§ **Exercise goal**
Copy the entries without a single change. Pictures should be dropped.

[Recorded data]
-- -- --

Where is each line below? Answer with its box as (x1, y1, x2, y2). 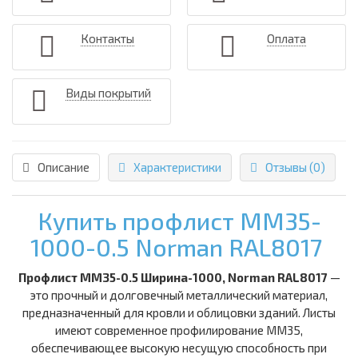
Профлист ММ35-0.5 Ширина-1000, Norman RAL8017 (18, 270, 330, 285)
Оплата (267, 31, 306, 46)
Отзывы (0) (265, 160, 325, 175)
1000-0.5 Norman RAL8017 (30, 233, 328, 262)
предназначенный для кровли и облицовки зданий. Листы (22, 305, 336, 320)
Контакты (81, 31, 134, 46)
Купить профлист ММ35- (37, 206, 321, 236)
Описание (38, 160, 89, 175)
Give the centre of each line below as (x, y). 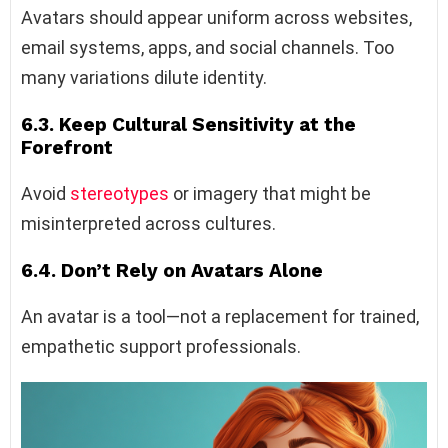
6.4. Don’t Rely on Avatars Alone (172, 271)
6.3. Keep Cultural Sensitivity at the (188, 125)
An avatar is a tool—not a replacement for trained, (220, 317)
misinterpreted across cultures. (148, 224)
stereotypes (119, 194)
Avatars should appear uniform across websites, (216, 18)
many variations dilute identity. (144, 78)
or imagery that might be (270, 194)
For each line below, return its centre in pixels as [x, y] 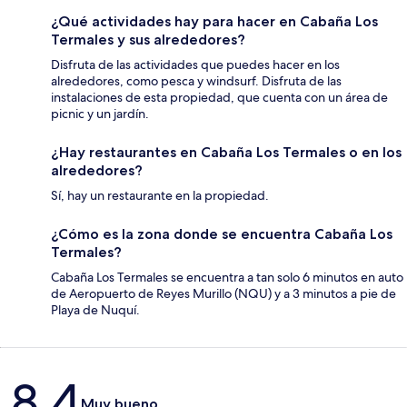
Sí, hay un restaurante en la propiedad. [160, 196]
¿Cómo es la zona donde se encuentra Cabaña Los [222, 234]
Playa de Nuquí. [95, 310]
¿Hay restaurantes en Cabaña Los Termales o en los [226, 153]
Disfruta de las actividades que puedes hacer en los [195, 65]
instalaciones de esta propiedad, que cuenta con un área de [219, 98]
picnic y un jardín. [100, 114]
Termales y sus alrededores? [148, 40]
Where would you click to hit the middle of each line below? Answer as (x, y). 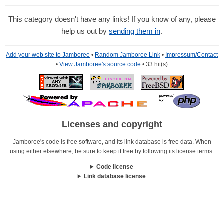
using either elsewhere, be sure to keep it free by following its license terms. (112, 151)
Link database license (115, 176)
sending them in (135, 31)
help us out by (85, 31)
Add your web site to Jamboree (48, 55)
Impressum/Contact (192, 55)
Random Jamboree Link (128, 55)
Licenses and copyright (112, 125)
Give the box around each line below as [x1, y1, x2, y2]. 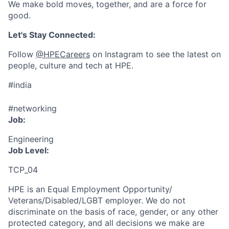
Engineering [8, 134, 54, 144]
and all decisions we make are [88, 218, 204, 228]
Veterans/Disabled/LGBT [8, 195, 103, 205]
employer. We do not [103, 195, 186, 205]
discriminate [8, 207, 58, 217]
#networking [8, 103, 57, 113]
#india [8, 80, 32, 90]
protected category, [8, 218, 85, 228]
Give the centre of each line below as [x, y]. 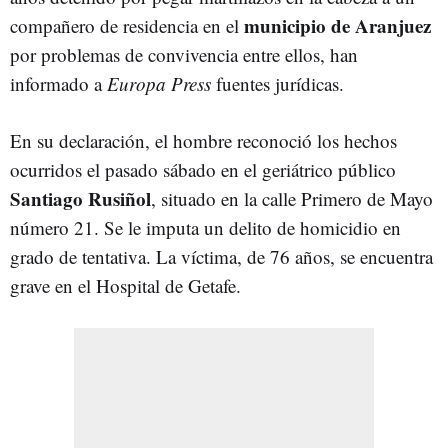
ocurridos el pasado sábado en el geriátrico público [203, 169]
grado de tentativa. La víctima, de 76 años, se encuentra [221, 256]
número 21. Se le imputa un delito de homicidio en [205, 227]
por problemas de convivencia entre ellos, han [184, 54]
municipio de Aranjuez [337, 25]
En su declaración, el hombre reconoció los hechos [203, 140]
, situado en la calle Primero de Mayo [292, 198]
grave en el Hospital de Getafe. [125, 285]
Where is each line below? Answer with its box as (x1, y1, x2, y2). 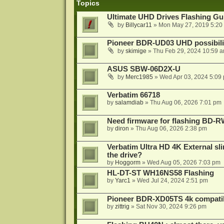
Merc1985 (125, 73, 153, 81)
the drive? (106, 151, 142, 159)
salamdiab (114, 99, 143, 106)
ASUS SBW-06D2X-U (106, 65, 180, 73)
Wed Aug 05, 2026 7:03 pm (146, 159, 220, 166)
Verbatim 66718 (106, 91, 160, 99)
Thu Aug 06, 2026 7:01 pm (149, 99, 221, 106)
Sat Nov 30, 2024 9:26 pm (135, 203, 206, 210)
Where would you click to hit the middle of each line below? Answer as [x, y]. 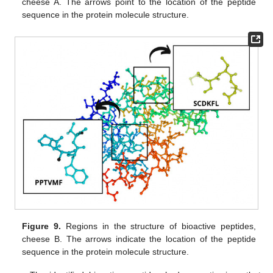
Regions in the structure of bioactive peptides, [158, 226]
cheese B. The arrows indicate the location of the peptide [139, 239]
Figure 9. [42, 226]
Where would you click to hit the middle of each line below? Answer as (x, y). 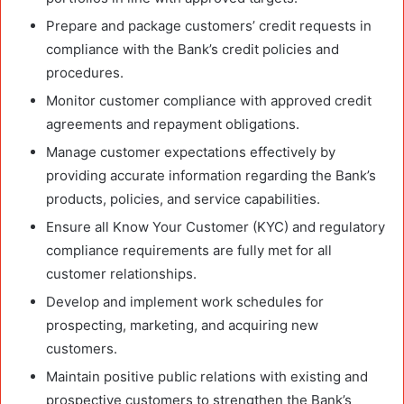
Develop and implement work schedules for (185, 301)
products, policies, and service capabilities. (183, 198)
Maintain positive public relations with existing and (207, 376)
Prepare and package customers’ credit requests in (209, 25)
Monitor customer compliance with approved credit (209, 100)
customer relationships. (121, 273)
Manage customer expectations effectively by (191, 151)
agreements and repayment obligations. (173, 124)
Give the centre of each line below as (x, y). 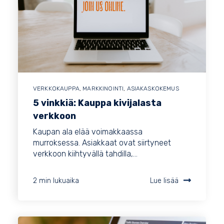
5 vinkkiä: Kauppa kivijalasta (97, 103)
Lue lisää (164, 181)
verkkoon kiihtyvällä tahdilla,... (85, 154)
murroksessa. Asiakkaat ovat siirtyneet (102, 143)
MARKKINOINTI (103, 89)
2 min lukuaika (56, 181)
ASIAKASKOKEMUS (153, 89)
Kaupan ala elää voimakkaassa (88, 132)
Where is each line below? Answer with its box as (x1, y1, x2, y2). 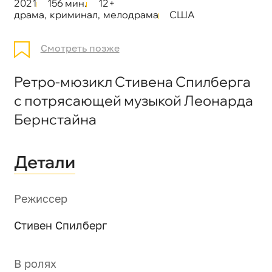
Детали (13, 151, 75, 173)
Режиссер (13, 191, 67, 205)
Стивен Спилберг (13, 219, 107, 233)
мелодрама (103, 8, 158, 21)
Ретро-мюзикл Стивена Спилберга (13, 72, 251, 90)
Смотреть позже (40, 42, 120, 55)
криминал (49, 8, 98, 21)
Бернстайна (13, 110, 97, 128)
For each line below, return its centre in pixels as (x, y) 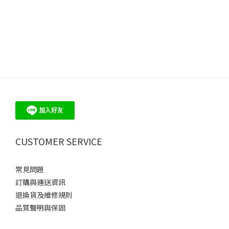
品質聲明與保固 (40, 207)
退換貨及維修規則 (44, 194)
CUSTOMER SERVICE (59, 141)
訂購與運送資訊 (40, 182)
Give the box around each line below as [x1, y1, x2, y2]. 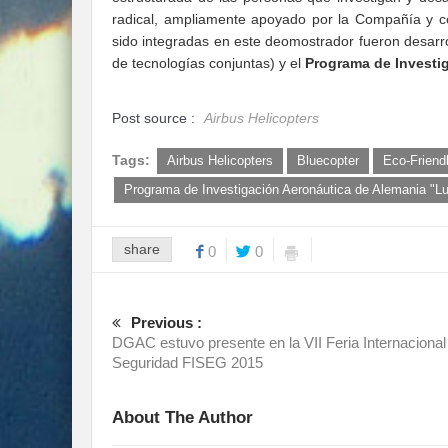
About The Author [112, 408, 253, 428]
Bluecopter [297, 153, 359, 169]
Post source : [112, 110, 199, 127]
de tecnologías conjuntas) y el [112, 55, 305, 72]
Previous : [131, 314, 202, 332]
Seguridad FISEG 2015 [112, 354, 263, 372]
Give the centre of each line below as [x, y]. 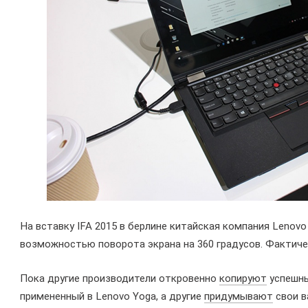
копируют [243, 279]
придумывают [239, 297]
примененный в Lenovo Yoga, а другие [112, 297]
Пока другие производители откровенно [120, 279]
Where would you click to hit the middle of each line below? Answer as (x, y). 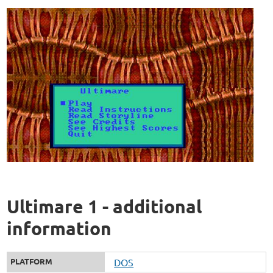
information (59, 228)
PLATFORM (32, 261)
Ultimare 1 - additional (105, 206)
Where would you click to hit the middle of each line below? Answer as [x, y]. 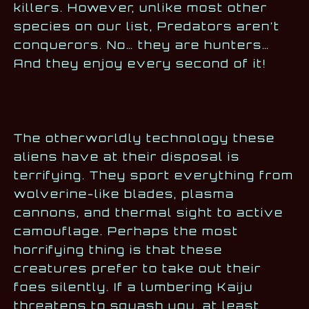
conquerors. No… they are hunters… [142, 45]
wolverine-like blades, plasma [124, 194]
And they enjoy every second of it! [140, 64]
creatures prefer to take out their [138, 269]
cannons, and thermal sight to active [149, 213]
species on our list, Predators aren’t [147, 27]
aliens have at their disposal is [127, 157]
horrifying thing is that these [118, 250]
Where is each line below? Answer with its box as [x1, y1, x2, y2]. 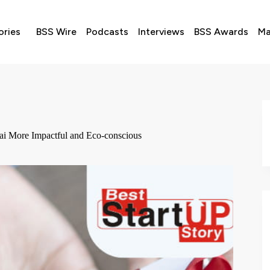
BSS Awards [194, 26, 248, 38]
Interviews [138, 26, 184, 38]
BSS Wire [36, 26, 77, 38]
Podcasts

-- -- --

§ **Response below**
Where is each line below? Answer with its box as (x1, y1, x2, y2). 
Профлист ММ35-0.5 Ширина-1000, Norman RAL8017 (18, 270, 330, 285)
Оплата (267, 31, 306, 46)
Отзывы (0) (265, 160, 325, 175)
1000-0.5 Norman RAL8017 (30, 233, 328, 262)
предназначенный для кровли и облицовки зданий. Листы (22, 305, 336, 320)
Контакты (81, 31, 134, 46)
Купить профлист ММ35- (37, 206, 321, 236)
Описание (38, 160, 89, 175)
Give the centre of each line below as (x, y). 
6.4. Don’t Rely on Avatars Alone (172, 271)
6.3. Keep Cultural Sensitivity at the (188, 125)
An avatar is a tool—not a replacement for trained, (220, 317)
misinterpreted across cultures. (148, 224)
stereotypes (119, 194)
Avatars should appear uniform across websites, (216, 18)
many variations dilute identity. (144, 78)
or imagery that might be (270, 194)
For each line below, return its centre in pixels as [x, y] 
Sí, hay un restaurante en la propiedad. [160, 196]
¿Cómo es la zona donde se encuentra Cabaña Los [222, 234]
Playa de Nuquí. [95, 310]
¿Hay restaurantes en Cabaña Los Termales o en los [226, 153]
Disfruta de las actividades que puedes hacer en los [195, 65]
instalaciones de esta propiedad, que cuenta con un área de [219, 98]
picnic y un jardín. [100, 114]
Termales y sus alrededores? [148, 40]
Where would you click to hit the middle of each line below? Answer as (x, y). 
using either elsewhere, be sure to keep it free by following its license terms. (112, 151)
Link database license (115, 176)
sending them in (135, 31)
help us out by (85, 31)
Add your web site to Jamboree (48, 55)
Impressum/Contact (192, 55)
Random Jamboree Link (128, 55)
Licenses and copyright (112, 125)
Give the box around each line below as [x1, y1, x2, y2]. 
Engineering [8, 134, 54, 144]
and all decisions we make are [88, 218, 204, 228]
Veterans/Disabled/LGBT [8, 195, 103, 205]
employer. We do not [103, 195, 186, 205]
discriminate [8, 207, 58, 217]
#networking [8, 103, 57, 113]
#india [8, 80, 32, 90]
protected category, [8, 218, 85, 228]
Give the centre of each line below as [x, y]. 
ocurridos el pasado sábado en el geriátrico público [203, 169]
grado de tentativa. La víctima, de 76 años, se encuentra [221, 256]
número 21. Se le imputa un delito de homicidio en [205, 227]
por problemas de convivencia entre ellos, han [184, 54]
municipio de Aranjuez [337, 25]
En su declaración, el hombre reconoció los hechos [203, 140]
, situado en la calle Primero de Mayo [292, 198]
grave en el Hospital de Getafe. [125, 285]
Where is each line below? Answer with its box as (x1, y1, x2, y2). 
Merc1985 (125, 73, 153, 81)
the drive? (106, 151, 142, 159)
salamdiab (114, 99, 143, 106)
ASUS SBW-06D2X-U (106, 65, 180, 73)
Wed Aug 05, 2026 7:03 pm (146, 159, 220, 166)
Verbatim 66718 (106, 91, 160, 99)
Thu Aug 06, 2026 7:01 pm (149, 99, 221, 106)
Sat Nov 30, 2024 9:26 pm (135, 203, 206, 210)
Where would you click to hit the middle of each line below? Answer as [x, y]. 
Regions in the structure of bioactive peptides, [158, 226]
cheese B. The arrows indicate the location of the peptide [139, 239]
Figure 9. [42, 226]
Where would you click to hit the middle of each line below? Answer as (x, y). 
Develop and implement work schedules for (185, 301)
products, policies, and service capabilities. (183, 198)
Maintain positive public relations with existing and (207, 376)
Prepare and package customers’ credit requests in (209, 25)
Monitor customer compliance with approved credit (209, 100)
customer relationships. (121, 273)
Manage customer expectations effectively by (191, 151)
agreements and repayment obligations. (173, 124)
Give the centre of each line below as (x, y). 
5 vinkkiä: Kauppa kivijalasta (97, 103)
Lue lisää (164, 181)
verkkoon kiihtyvällä tahdilla,... (85, 154)
murroksessa. Asiakkaat ovat siirtyneet (102, 143)
MARKKINOINTI (103, 89)
2 min lukuaika (56, 181)
ASIAKASKOKEMUS (153, 89)
Kaupan ala elää voimakkaassa (88, 132)
Where is each line below? Answer with its box as (x1, y1, x2, y2). 
Детали (13, 151, 75, 173)
Режиссер (13, 191, 67, 205)
Стивен Спилберг (13, 219, 107, 233)
мелодрама (103, 8, 158, 21)
Ретро-мюзикл Стивена Спилберга (13, 72, 251, 90)
Смотреть позже (40, 42, 120, 55)
криминал (49, 8, 98, 21)
Бернстайна (13, 110, 97, 128)
For each line below, return its centre in pixels as (x, y) 
品質聲明與保固 (40, 207)
退換貨及維修規則 (44, 194)
CUSTOMER SERVICE (59, 141)
訂購與運送資訊 (40, 182)
Give the box around each line below as [x1, y1, x2, y2]. 
About The Author [112, 408, 253, 428]
Bluecopter [297, 153, 359, 169]
Post source : [112, 110, 199, 127]
de tecnologías conjuntas) y el [112, 55, 305, 72]
Previous : [131, 314, 202, 332]
Seguridad FISEG 2015 [112, 354, 263, 372]
Give the centre of each line below as [x, y]. 
копируют [243, 279]
придумывают [239, 297]
примененный в Lenovo Yoga, а другие [112, 297]
Пока другие производители откровенно [120, 279]
Where would you click to hit the middle of each line below? Answer as (x, y). 
information (59, 228)
PLATFORM (32, 261)
Ultimare 1 - additional (105, 206)
Where would you click to hit the middle of each line below? Answer as [x, y]. 
conquerors. No… they are hunters… [142, 45]
wolverine-like blades, plasma [124, 194]
And they enjoy every second of it! [140, 64]
creatures prefer to take out their [138, 269]
cannons, and thermal sight to active [149, 213]
species on our list, Predators aren’t [147, 27]
aliens have at their disposal is [127, 157]
horrifying thing is that these [118, 250]
Where is each line below? Answer with its box as [x1, y1, x2, y2]. 
BSS Awards [194, 26, 248, 38]
Interviews [138, 26, 184, 38]
BSS Wire [36, 26, 77, 38]
Podcasts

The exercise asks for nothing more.